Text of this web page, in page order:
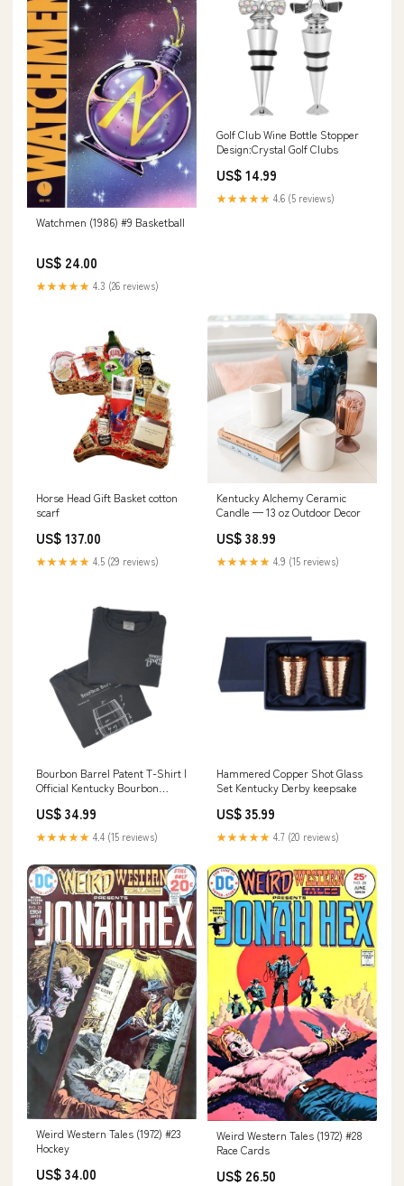
Watchmen (1986) #9 Basketball
US$ 24.00
★★★★★ 4.3 (26 reviews)
Golf Club Wine Bottle Stopper
Design:Crystal Golf Clubs
US$ 14.99
★★★★★ 4.6 (5 reviews)
Horse Head Gift Basket cotton
scarf
US$ 137.00
★★★★★ 4.5 (29 reviews)
Kentucky Alchemy Ceramic
Candle — 13 oz Outdoor Decor
US$ 38.99
★★★★★ 4.9 (15 reviews)
Bourbon Barrel Patent T-Shirt |
Official Kentucky Bourbon
US$ 34.99
★★★★★ 4.4 (15 reviews)
Hammered Copper Shot Glass
Set Kentucky Derby keepsake
US$ 35.99
★★★★★ 4.7 (20 reviews)
Weird Western Tales (1972) #23
Hockey
US$ 34.00
Weird Western Tales (1972) #28
Race Cards
US$ 26.50
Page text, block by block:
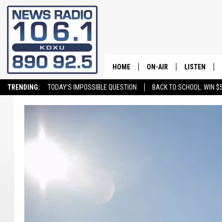
TRENDING: TODAY'S IMPOSSIBLE QUESTION BACK TO SCHOOL: WIN
HOME ON-AIR LISTEN
LISTEN LIVE
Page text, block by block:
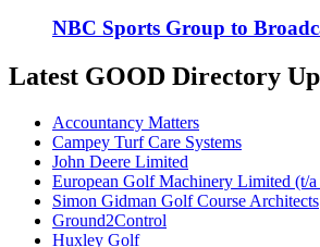
NBC Sports Group to
Latest GOOD Directory
Accountancy Matters
Campey Turf Care Systems
John Deere Limited
European Golf Machinery Limited (t/
Simon Gidman Golf Course Architects
Ground2Control
Huxley Golf
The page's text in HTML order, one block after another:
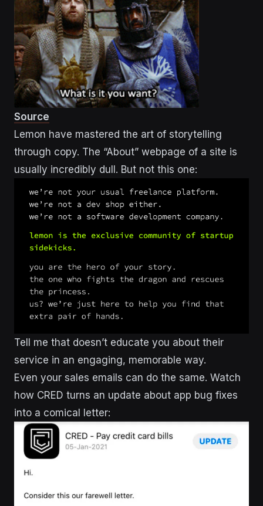
Source
Lemon have mastered the art of storytelling
through copy. The “About” webpage of a site is
usually incredibly dull. But not this one:
Tell me that doesn’t educate you about their
service in an engaging, memorable way.
Even your sales emails can do the same. Watch
how CRED turns an update about app bug fixes
into a comical letter:
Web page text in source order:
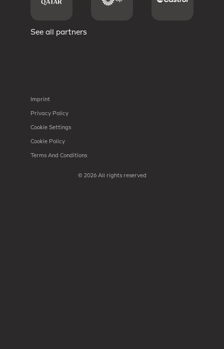
See all partners
Imprint
Privacy Policy
Cookie Settings
Cookie Policy
Terms And Conditions
© 2026 All rights reserved
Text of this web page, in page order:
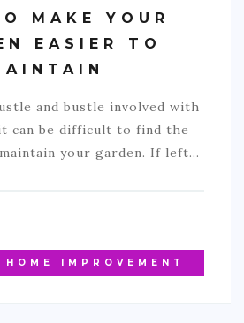
MAKE YOUR
EASIER TO
and bustle involved with
can be difficult to find the
your garden. If left…
IMPROVEMENT
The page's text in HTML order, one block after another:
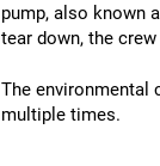
pump, also known
tear down, the
The environmental
multiple times.
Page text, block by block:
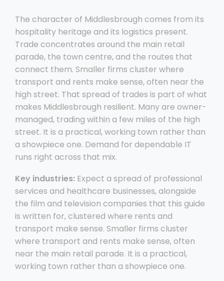
The character of Middlesbrough comes from its
hospitality heritage and its logistics present.
Trade concentrates around the main retail
parade, the town centre, and the routes that
connect them. Smaller firms cluster where
transport and rents make sense, often near the
high street. That spread of trades is part of what
makes Middlesbrough resilient. Many are owner-
managed, trading within a few miles of the high
street. It is a practical, working town rather than
a showpiece one. Demand for dependable IT
runs right across that mix.
Key industries: Expect a spread of professional
services and healthcare businesses, alongside
the film and television companies that this guide
is written for, clustered where rents and
transport make sense. Smaller firms cluster
where transport and rents make sense, often
near the main retail parade. It is a practical,
working town rather than a showpiece one.
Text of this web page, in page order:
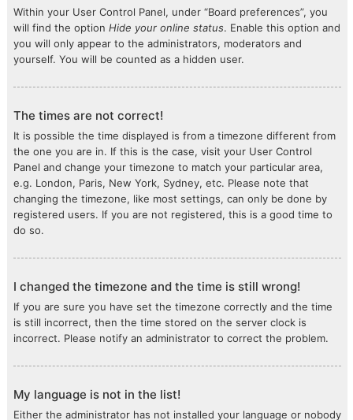
Within your User Control Panel, under “Board preferences”, you
will find the option Hide your online status. Enable this option and
you will only appear to the administrators, moderators and
yourself. You will be counted as a hidden user.
The times are not correct!
It is possible the time displayed is from a timezone different from
the one you are in. If this is the case, visit your User Control
Panel and change your timezone to match your particular area,
e.g. London, Paris, New York, Sydney, etc. Please note that
changing the timezone, like most settings, can only be done by
registered users. If you are not registered, this is a good time to
do so.
I changed the timezone and the time is still wrong!
If you are sure you have set the timezone correctly and the time
is still incorrect, then the time stored on the server clock is
incorrect. Please notify an administrator to correct the problem.
My language is not in the list!
Either the administrator has not installed your language or nobody
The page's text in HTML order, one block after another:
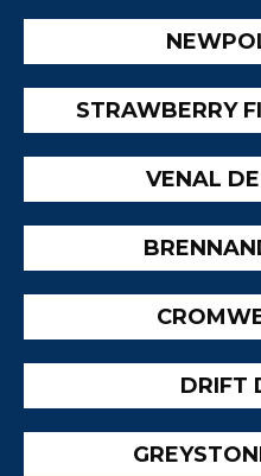
STRAWBERRY
VENAL
DRIFT
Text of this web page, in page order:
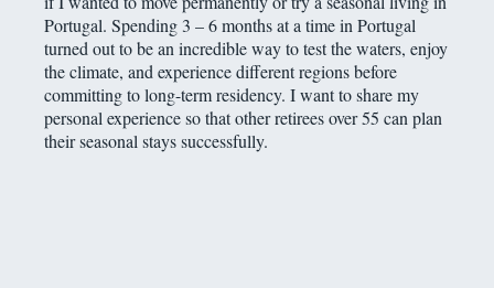
Portugal. Spending 3 – 6 months at a time in Portugal
turned out to be an incredible way to test the waters, enjoy
the climate, and experience different regions before
committing to long-term residency. I want to share my
personal experience so that other retirees over 55 can plan
their seasonal stays successfully.
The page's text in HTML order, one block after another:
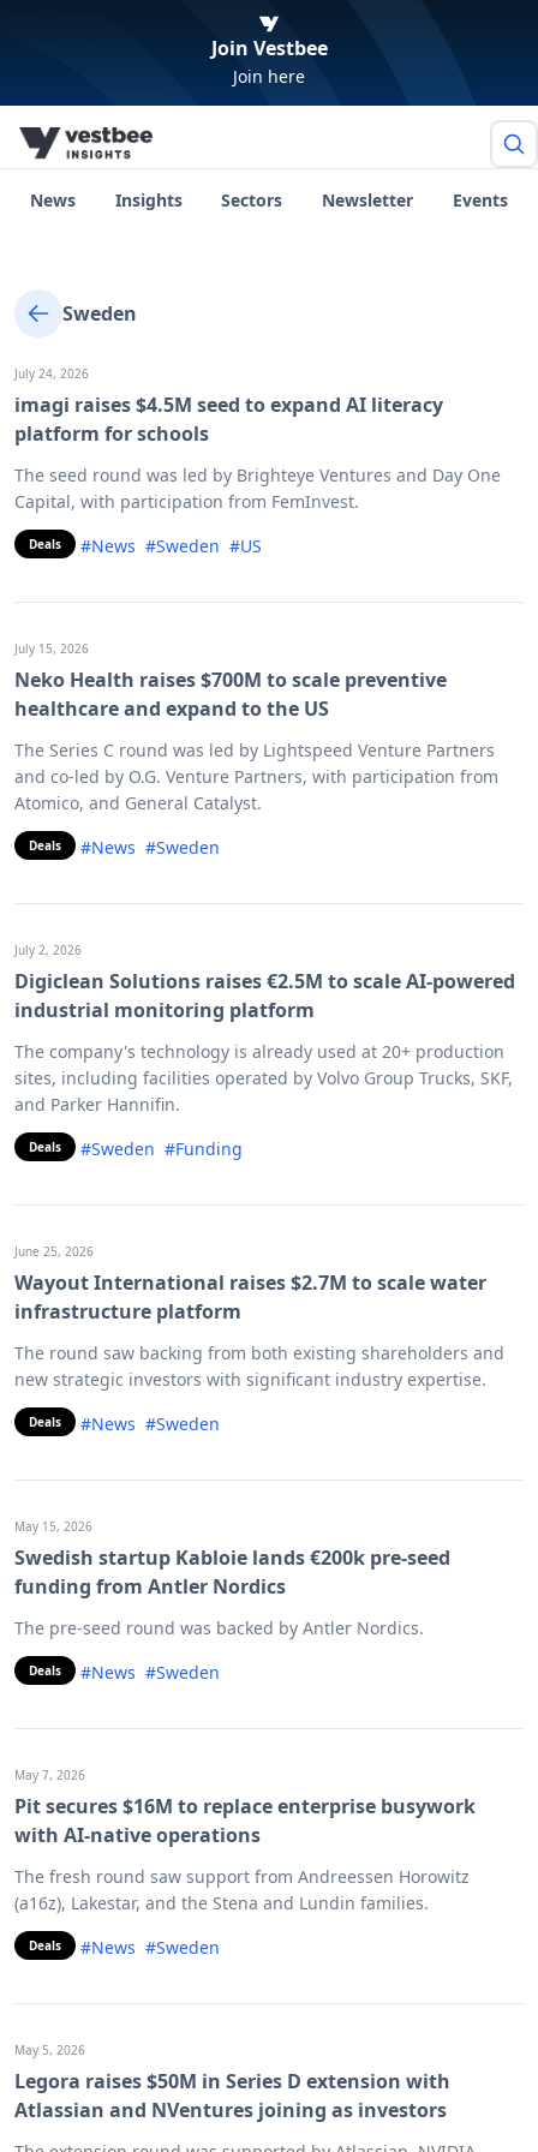
Join Vestbee
Join here
News Insights Sectors Newsletter Events
Sweden
July 24, 2026
imagi raises $4.5M seed to expand AI literacy
platform for schools
The seed round was led by Brighteye Ventures and Day One
Capital, with participation from FemInvest.
Deals #News #Sweden #US
July 15, 2026
Neko Health raises $700M to scale preventive
healthcare and expand to the US
The Series C round was led by Lightspeed Venture Partners
and co-led by O.G. Venture Partners, with participation from
Atomico, and General Catalyst.
Deals #News #Sweden
July 2, 2026
Digiclean Solutions raises €2.5M to scale AI-powered
industrial monitoring platform
The company's technology is already used at 20+ production
sites, including facilities operated by Volvo Group Trucks, SKF,
and Parker Hannifin.
Deals #Sweden #Funding
June 25, 2026
Wayout International raises $2.7M to scale water
infrastructure platform
The round saw backing from both existing shareholders and
new strategic investors with significant industry expertise.
Deals #News #Sweden
May 15, 2026
Swedish startup Kabloie lands €200k pre-seed
funding from Antler Nordics
The pre-seed round was backed by Antler Nordics.
Deals #News #Sweden
May 7, 2026
Pit secures $16M to replace enterprise busywork
with AI-native operations
The fresh round saw support from Andreessen Horowitz
(a16z), Lakestar, and the Stena and Lundin families.
Deals #News #Sweden
May 5, 2026
Legora raises $50M in Series D extension with
Atlassian and NVentures joining as investors
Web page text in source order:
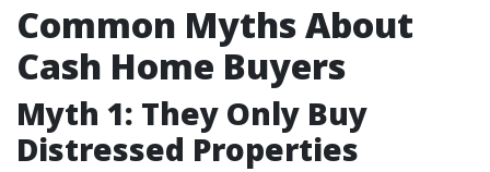
Common Myths About
Cash Home Buyers
Myth 1: They Only Buy
Distressed Properties
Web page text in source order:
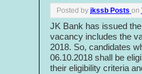
Posted by jkssb Posts on
JK Bank has issued
vacancy includes the
2018. So, candidates
06.10.2018 shall be
their eligibility criteria
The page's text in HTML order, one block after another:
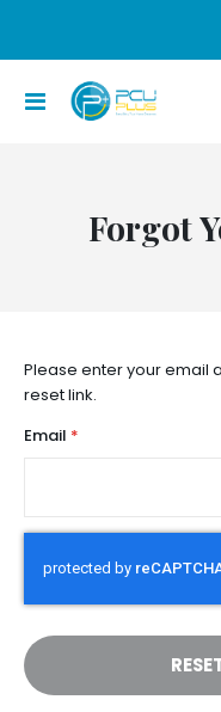
Toggle
Forgot
Please enter your email
reset link.
Email

#### Exercise prompt:
Check each line of the listing above, and copy it if it contains the word "different".

#### Answer space:
It is possible the time displayed is from a timezone different from
the climate, and experience different regions before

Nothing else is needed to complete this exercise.